Every so often our congregation puts together dinners of different parts of the community. They’re always hosted by someone in the community who cooks up an amazing meal and there’s great conversation. Sometimes they’re just for empty nesters, or our TRIBE group of 20’s and 30’s, families with mitzvah kids in the coming year, and sometimes they’re open to all.
I love my TRIBE dinners, but there’s something to be said about the open ones.
I say this because I was the youngest one at dinner on Friday. By about 25 years.
I knew it was an open dinner, so when I got there and our host whispered to me that she had invited other young people, but none of them accepted…I was a bit worried.
I’ve written about how sometimes because I didn’t convert, I feel like a fraud going to events without J. I know they accept me, I know I belong, but it’s just that hump internally I’m trying to get over. But I was there and no turning back now.
And let me tell you it was the most fantastic dinner party I’ve ever been to. At the beginning of the night, I was ask to light the Shabbat candles by the Rabbi in honor of my upcoming wedding which was just a week away! I made a joke about how it was going to be good practice for the next weekend with our unity candle.
Well wouldn’t you know — it sparked an interfaith marriage discussion that night.
Interfaith discussions usually goes one of two ways.
- Everyone talks about how it’s in their lives, everyone is respectful, people are understand, everyone leaves learning more.
- People who are very against interfaith relationships express those feelings, people who have interfaith relationships in their lives are hurt, everyone is upset.
I’ve been involved in both where I’ve had to defend my relationship to strangers. And they’re never going to change their mind! People who think J is wrong for marrying me or that I’m “stealing a good Jewish man and should be ashamed of myself” (an actual thing once said to me) aren’t going to come around. And that’s ok. It hurts…but I’m not going to not be with J because someone says I shouldn’t be.
I’m happy to say that this dinner was the first by far. Our host is a Jew by Choice who converted when she was engaged to her husband. Three of the older women there had children who had married non-Jews and all had struggled with the idea initially. One woman, who was my mom’s age had never converted, but married her Jewish husband despite being widowed and a semi-practicing Catholic was involved in all aspects of Jewish life.
What I found most interesting though, since all them had Jewish grandchildren, was the respect and admiration that they had for the parents of their children in-law. To me, that was the most amazing part. Many of them had started of worried, some of them against their children’s relationships with non-Jews. After consulting with Rabbis, they realized things were going to be ok. And it was. Not because their grandchildren are Jewish, but because they love them all the same and they figured out that was most important.
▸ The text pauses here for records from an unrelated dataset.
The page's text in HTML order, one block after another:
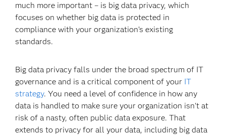
much more important – is big data privacy, which
focuses on whether big data is protected in
compliance with your organization’s existing
standards.
Big data privacy falls under the broad spectrum of IT
governance and is a critical component of your IT
strategy. You need a level of confidence in how any
data is handled to make sure your organization isn't at
risk of a nasty, often public data exposure. That
extends to privacy for all your data, including big data
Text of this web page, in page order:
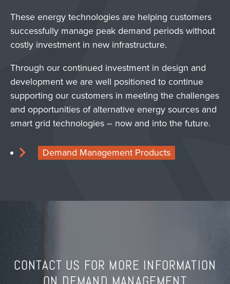
These energy technologies are helping customers
successfully manage peak demand periods without
costly investment in new infrastructure.
Through our continued investment in design and
development we are well positioned to continue
supporting our customers in meeting the challenges
and opportunities of alternative energy sources and
smart grid technologies – now and into the future.
Demand Management Products
CONTACT US FOR MORE INFORMATION
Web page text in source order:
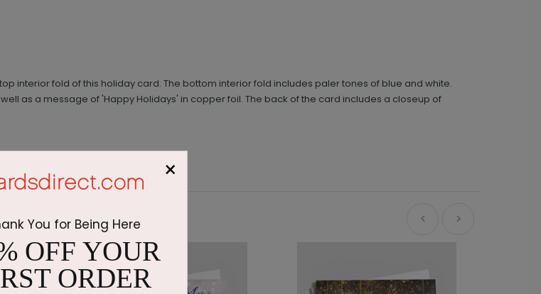
interior fold of this holiday card. The bottom interior fold includes paler tones of blue and white.
as a message of 'Happy Holidays' in copper foil. The back of the card includes a closeup of
×
You for Being Here
OFF YOUR
ORDER
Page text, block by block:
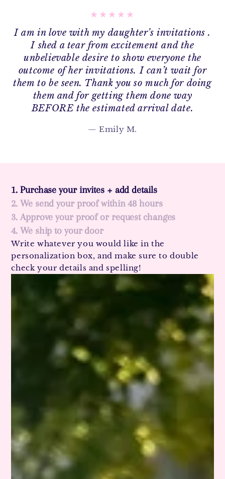
I am in love with my daughter’s invitations .
I shed a tear from excitement and the
unbelievable desire to show everyone the
outcome of her invitations. I can’t wait for
them to be seen. Thank you so much for doing
them and for getting them done way
BEFORE the estimated arrival date.
Emily M.
1. Purchase your invites + add details
2. We send your proof within 48 hours
3. Approve your proof or request changes
4. We ship to your door
Write whatever you would like in the
personalization box, and make sure to double
check your details and spelling!
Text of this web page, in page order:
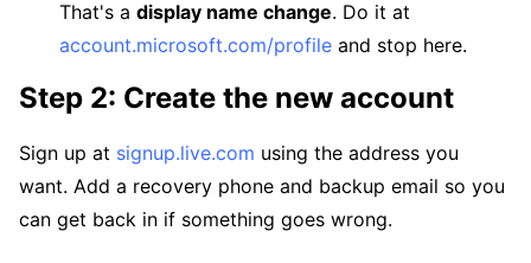
That's a display name change. Do it at
account.microsoft.com/profile and stop here.
Step 2: Create the new account
Sign up at signup.live.com using the address you
want. Add a recovery phone and backup email so you
can get back in if something goes wrong.
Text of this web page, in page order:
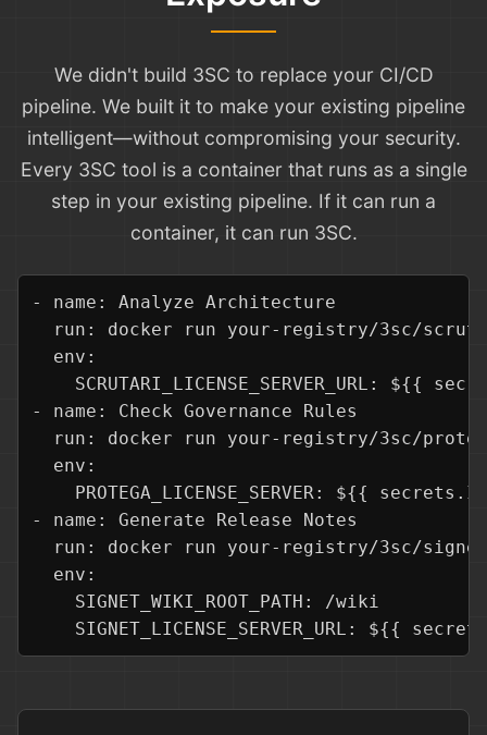
We didn't build 3SC to replace your CI/CD
pipeline. We built it to make your existing pipeline
intelligent—without compromising your security.
Every 3SC tool is a container that runs as a single
step in your existing pipeline. If it can run a
container, it can run 3SC.
- name: Analyze Architecture
run: docker run your-registry/3sc/
  env:
SCRUTARI_LICENSE_SERVER_URL: ${{
- name: Check Governance Rules
run: docker run your-registry/3sc/
  env:
PROTEGA_LICENSE_SERVER: ${{
- name: Generate Release Notes
run: docker run your-registry/3sc/
  env:
    SIGNET_WIKI_ROOT_PATH: /wiki
SIGNET_LICENSE_SERVER_URL: ${{
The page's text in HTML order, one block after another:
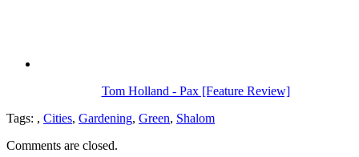
Tom Holland - Pax [Feature Review]
Tags: , Cities, Gardening, Green, Shalom
Comments are closed.
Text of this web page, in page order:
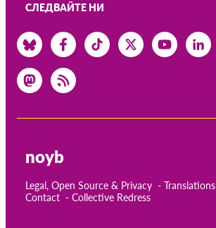
СЛЕДВАЙТЕ НИ
noyb
Legal, Open Source & Privacy Translations
Contact
Collective Redress

I was answering questions about my ceremony not because I had to defend them, but because there is no “interfaith wedding template” so they wanted to compare experiences. It felt good to be a part of a group that could have a discussion on a complex topic with seven people having seven different experiences and nobody felt like anyone was doing it wrong.
It was nice to hear so many different perspectives and how interfaith relationships have affected different people’s lives. In truth, I didn’t know what to expect when I got out of my and and was met by a lovely pair of newly weds in their 70’s. But I’m glad I went. Because it showed that my community is one of understanding, love and support. By no means am I an outsider because I wasn’t born Jewish and didn’t choose to convert. They’re mine and I can’t wait to see what’s next for us.